At the same time, the parties to legal relations in the insurance market can also agree on adjusting certain provisions of the contract. In this case, it will not meet the criteria for recognition as an accession contract - in accordance with the provisions of Art. 428 Civil Code of the Russian Federation.

Summary

So, we considered what constitutes an accession agreement, its differences from public agreements. This contract assumes that one side of legal relations - most often, it is the supplier of any product or service, will offer conditions on which the agreement will be signed by another economic entity, the consumer. Any changes proposed by the counterparty will predetermine a change in the status of the contract to an ordinary one, one that presupposes the establishment of conditions by both parties.

In cases stipulated by law, it is possible to change the contract of accession or its termination. For example, if it is proved that the list of consumer rights for goods or services is not sufficiently extensive.

The most important criterion for assigning a document to accession agreements is standardization, compilation using forms. It is also desirable that the conditions prescribed by the firm in the same type of contracts are the same for all consumers who enter into agreements with the relevant economic entity.

There is a lot of general agreement about which we are talking about, has a public contract. First of all, they are united by the fact that the conditions for both documents are determined by the supplier.
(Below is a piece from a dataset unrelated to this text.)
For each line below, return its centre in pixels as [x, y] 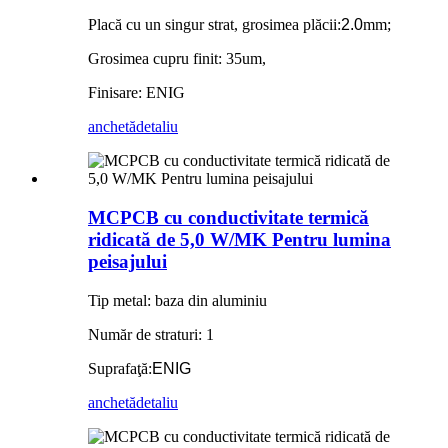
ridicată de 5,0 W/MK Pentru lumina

The contract of accession assumes that the contract is signed by both parties, and only in this case it is considered to be a prisoner. A public agreement, in turn, is considered effective immediately from the moment of its signing by the consumer of goods or services.

There are a number of features that characterize the technological connection agreement for the supply of certain resources by natural monopolies - for example, energy companies. In many cases, this contract can be classified as an interconnection agreement, the status of which is regulated by Art. 428 Civil Code - based on the fact that the terms of such contracts are offered by the supplier. But proceeding from the fact that he has a monopoly position, the consumer should have the opportunity to change the terms of the contract. If he uses it and the contract is changed, then the corresponding document will no longer be considered as an accession agreement.